Le premier point à retenir concerne l’évolution des recettes ( dotations d’Etat, impôts, subventions apportées par les autres collectivités territoriales) et des dépenses utiles aux habitants .On note que les dépenses progressent plus vite que les recettes . De 2005 à 2007, les premières ont progressé de 6,1% par an et les secondes de 7% par an (ce résultat est dû à l’augmentation de 9% des taux d’imposition en 2006 ). Mais en 2008, on constate une aggravation de l’écart : les dépenses ( +4%) et les recettes ( +2,3% ) .

Il résulte de cette situation que les sommes disponibles pour la réalisation des travaux passent de 70,5 millions d’euros en 2007 à 44 millions d’euros en 2008.Cela oblige le département à emprunter plus fortement pour équilibrer son budget .

On voit bien l’incidence du désengagement de l’Etat ( progression plus faible des dotations, moins de compensations pour les dépenses sociales comme le RMI , pour les personnes âgées, pour les personnes handicapées ), des transferts de compétences de l’Etat aux départements ( routes nationales, personnels techniques des collèges ) .

Le comportement de l’Etat est dû à son accord avec les contraintes de l’Europe de maintenir le déficit à 3% du PIB Le deuxième point à retenir concerne l’incidence des choix de la majorité de droite sortante :

- l’acceptation des transferts voulus par l’Etat ( les autres départements ont refusé, par exemple, le transfert de le RN10 ), - la réalisation du boulevard périphérique Nord-Ouest sans exiger de l’Etat la compensation des surcoûts ( +27,5 millions d’euros) , - la pression fiscale sur les familles quand les entreprises voyaient leur contribution limitée à 3,5% des richesses qu’elles créent . - les difficultés actuelles ne sont pas liées aux dépenses à caractère social puisque l’Indre et Loire y a consacré des crédits inférieurs de 4% à ceux mobilisés par les départements de taille équivalente à la nôtre .

Pour les années à venir, les nuages semblent s’accumuler dans le ciel des collectivités locales : moins d’apport de l’Etat, plus de dépenses transférées avec moins de compensation de l’Etat, moins de recettes fiscales avec la diminution des droits de mutation ( impôt payé lors des transactions immobilières …… ) Le cabinet KLOPFER indique qu’il faudrait, dans la situation actuelle, augmenter les recettes du département de 36 millions d’euros, dès 2009.

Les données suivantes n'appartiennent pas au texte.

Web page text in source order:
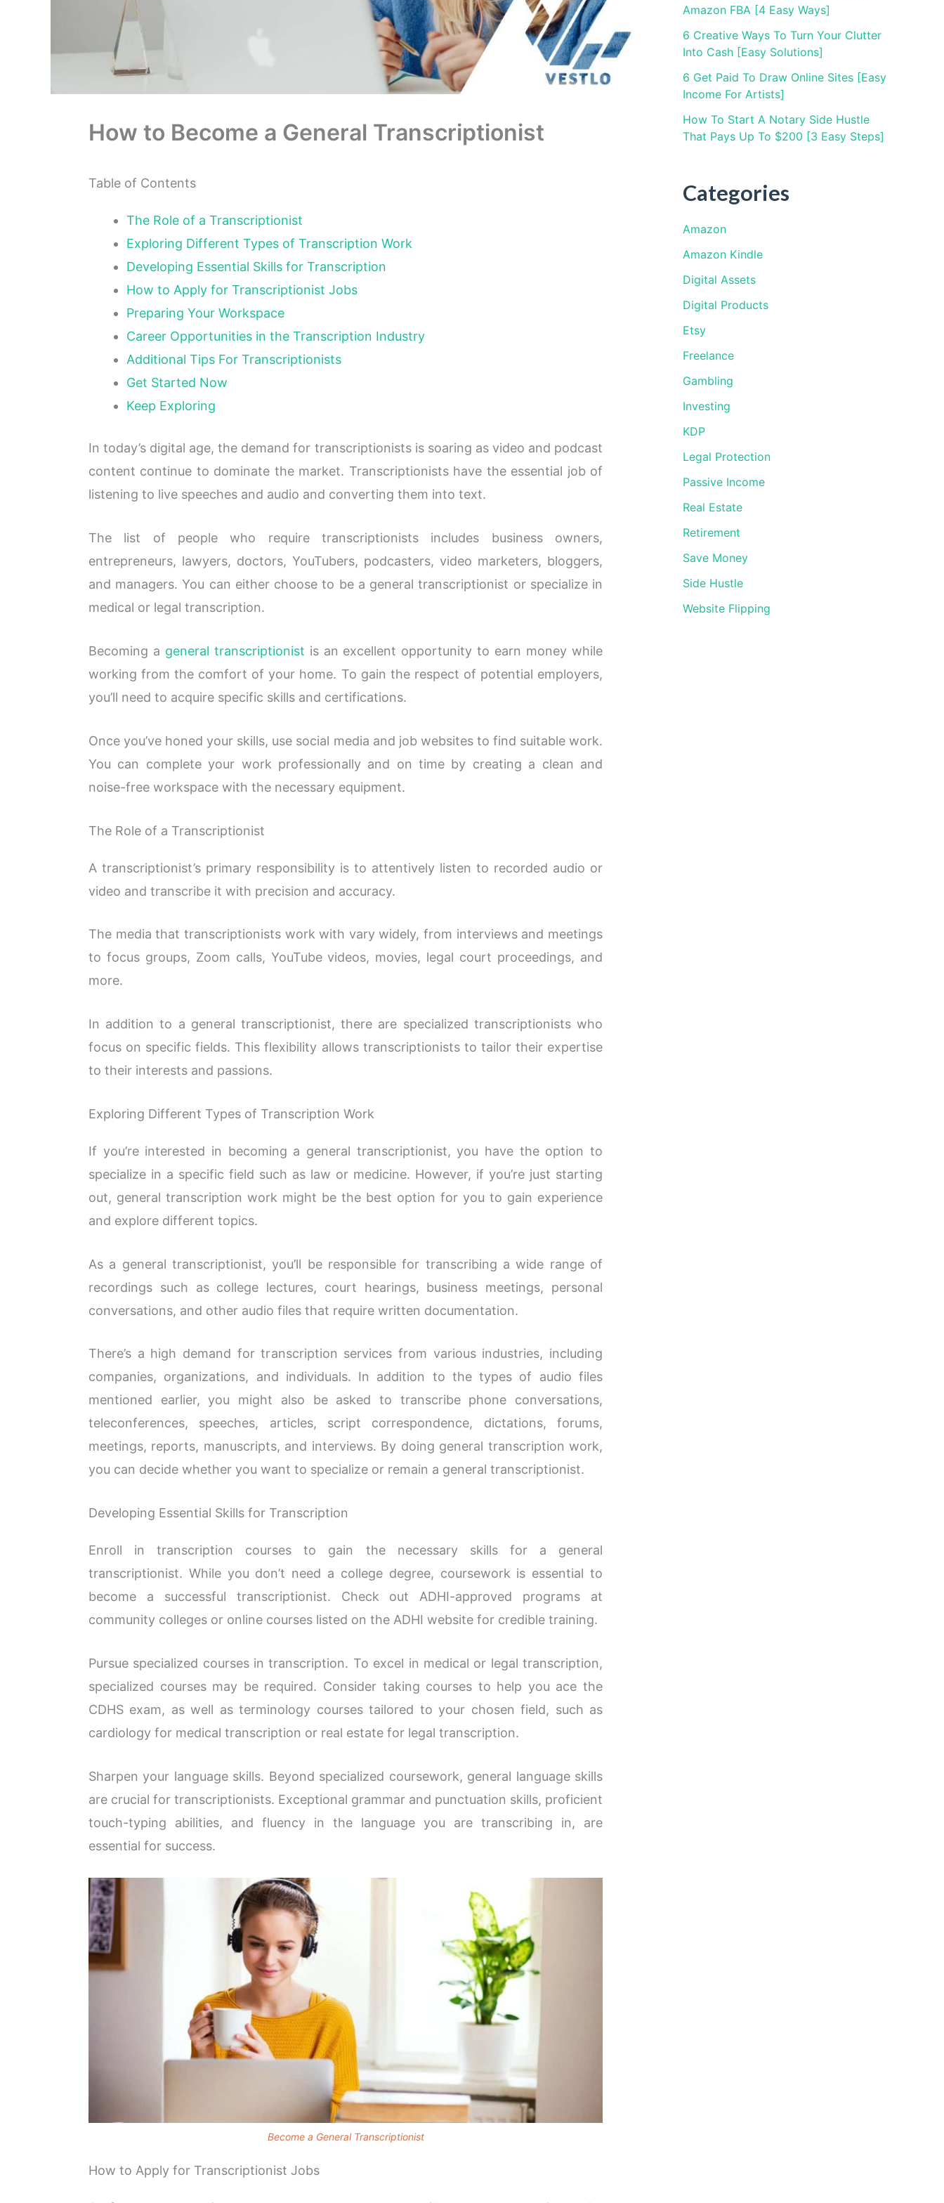
How to Become a General Transcriptionist
Table of Contents
The Role of a Transcriptionist
Exploring Different Types of Transcription Work
Developing Essential Skills for Transcription
How to Apply for Transcriptionist Jobs
Preparing Your Workspace
Career Opportunities in the Transcription Industry
Additional Tips For Transcriptionists
Get Started Now
Keep Exploring
In today’s digital age, the demand for transcriptionists is soaring as video and podcast
content continue to dominate the market. Transcriptionists have the essential job of
listening to live speeches and audio and converting them into text.
The list of people who require transcriptionists includes business owners,
entrepreneurs, lawyers, doctors, YouTubers, podcasters, video marketers, bloggers,
and managers. You can either choose to be a general transcriptionist or specialize in
medical or legal transcription.
Becoming a general transcriptionist is an excellent opportunity to earn money while
working from the comfort of your home. To gain the respect of potential employers,
you’ll need to acquire specific skills and certifications.
Once you’ve honed your skills, use social media and job websites to find suitable work.
You can complete your work professionally and on time by creating a clean and
noise-free workspace with the necessary equipment.
The Role of a Transcriptionist
A transcriptionist’s primary responsibility is to attentively listen to recorded audio or
video and transcribe it with precision and accuracy.
The media that transcriptionists work with vary widely, from interviews and meetings
to focus groups, Zoom calls, YouTube videos, movies, legal court proceedings, and
more.
In addition to a general transcriptionist, there are specialized transcriptionists who
focus on specific fields. This flexibility allows transcriptionists to tailor their expertise
to their interests and passions.
Exploring Different Types of Transcription Work
If you’re interested in becoming a general transcriptionist, you have the option to
specialize in a specific field such as law or medicine. However, if you’re just starting
out, general transcription work might be the best option for you to gain experience
and explore different topics.
As a general transcriptionist, you’ll be responsible for transcribing a wide range of
recordings such as college lectures, court hearings, business meetings, personal
conversations, and other audio files that require written documentation.
There’s a high demand for transcription services from various industries, including
companies, organizations, and individuals. In addition to the types of audio files
mentioned earlier, you might also be asked to transcribe phone conversations,
teleconferences, speeches, articles, script correspondence, dictations, forums,
meetings, reports, manuscripts, and interviews. By doing general transcription work,
you can decide whether you want to specialize or remain a general transcriptionist.
Developing Essential Skills for Transcription
Enroll in transcription courses to gain the necessary skills for a general
transcriptionist. While you don’t need a college degree, coursework is essential to
become a successful transcriptionist. Check out ADHI-approved programs at
community colleges or online courses listed on the ADHI website for credible training.
Pursue specialized courses in transcription. To excel in medical or legal transcription,
specialized courses may be required. Consider taking courses to help you ace the
CDHS exam, as well as terminology courses tailored to your chosen field, such as
cardiology for medical transcription or real estate for legal transcription.
Sharpen your language skills. Beyond specialized coursework, general language skills
are crucial for transcriptionists. Exceptional grammar and punctuation skills, proficient
touch-typing abilities, and fluency in the language you are transcribing in, are
essential for success.
Become a General Transcriptionist
How to Apply for Transcriptionist Jobs
Amazon FBA [4 Easy Ways]
6 Creative Ways To Turn Your Clutter
Into Cash [Easy Solutions]
6 Get Paid To Draw Online Sites [Easy
Income For Artists]
How To Start A Notary Side Hustle
That Pays Up To $200 [3 Easy Steps]
Categories
Amazon
Amazon Kindle
Digital Assets
Digital Products
Etsy
Freelance
Gambling
Investing
KDP
Legal Protection
Passive Income
Real Estate
Retirement
Save Money
Side Hustle
Website Flipping

A l’issue de la présentation de l’audit, Martine BELNOUE puis Claude ROIRON ont mis l’accent sur un changement avec la gestion de gauche : l’analyse de la situation financière du département a été faite en séance publique, en toute transparence. En 2006, la majorité de droite avait fait le choix de présenter une étude identique dans le secret de quelques bureaux . « Ne faudra-t-il pas utiliser les Partenariats Publics-Privé pour réaliser les plus grands investissements ? » s’interroge Philippe LEBRETON .

Pierre LOUAULT, conseiller de droite, va plus loin encore en parlant de concession avec péage pour finir le périphérique de l’agglomération tourangelle .

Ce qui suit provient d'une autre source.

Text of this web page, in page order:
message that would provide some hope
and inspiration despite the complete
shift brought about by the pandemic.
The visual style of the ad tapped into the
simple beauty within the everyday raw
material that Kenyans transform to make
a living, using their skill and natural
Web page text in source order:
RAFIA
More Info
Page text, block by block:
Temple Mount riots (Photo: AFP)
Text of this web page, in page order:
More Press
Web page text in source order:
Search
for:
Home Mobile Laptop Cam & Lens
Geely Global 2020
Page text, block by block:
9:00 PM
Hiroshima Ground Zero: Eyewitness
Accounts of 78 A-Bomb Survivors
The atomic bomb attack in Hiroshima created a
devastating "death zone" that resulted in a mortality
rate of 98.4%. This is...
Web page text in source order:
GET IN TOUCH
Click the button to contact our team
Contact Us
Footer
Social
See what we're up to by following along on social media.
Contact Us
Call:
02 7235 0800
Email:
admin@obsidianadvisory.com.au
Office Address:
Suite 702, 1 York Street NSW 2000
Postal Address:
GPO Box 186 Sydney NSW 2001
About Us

« On est largement dépendant des décisions de l’Etat , constate Martine BELNOUE. Les solutions à construire doivent illustrer les choix politiques ; on ne fait pas la même chose quand on est de gauche que quand on est de droite . Il faut impulser les actions pour que l’Etat change de position, pour que nous ayons les moyens d’assumer nos responsabilités . »

Martine BELNOUE demande également à ce que l’on soit attentif à la situation réelle des entreprises. Peut-on continuer à leur apporter de l’argent public quand elles bénéficient déjà des aides de l’Etat pour l’emploi, de la limitation de leur Taxe Professionnelle à 3,5% de leur valeur ajoutée .

Le toilettage des lignes budgétaires pour dégager des moyens financiers, sans mettre en cause les réponses apportées aux habitants, envisagé par Claude ROIRON est nécessaire , mais loin d’être suffisant .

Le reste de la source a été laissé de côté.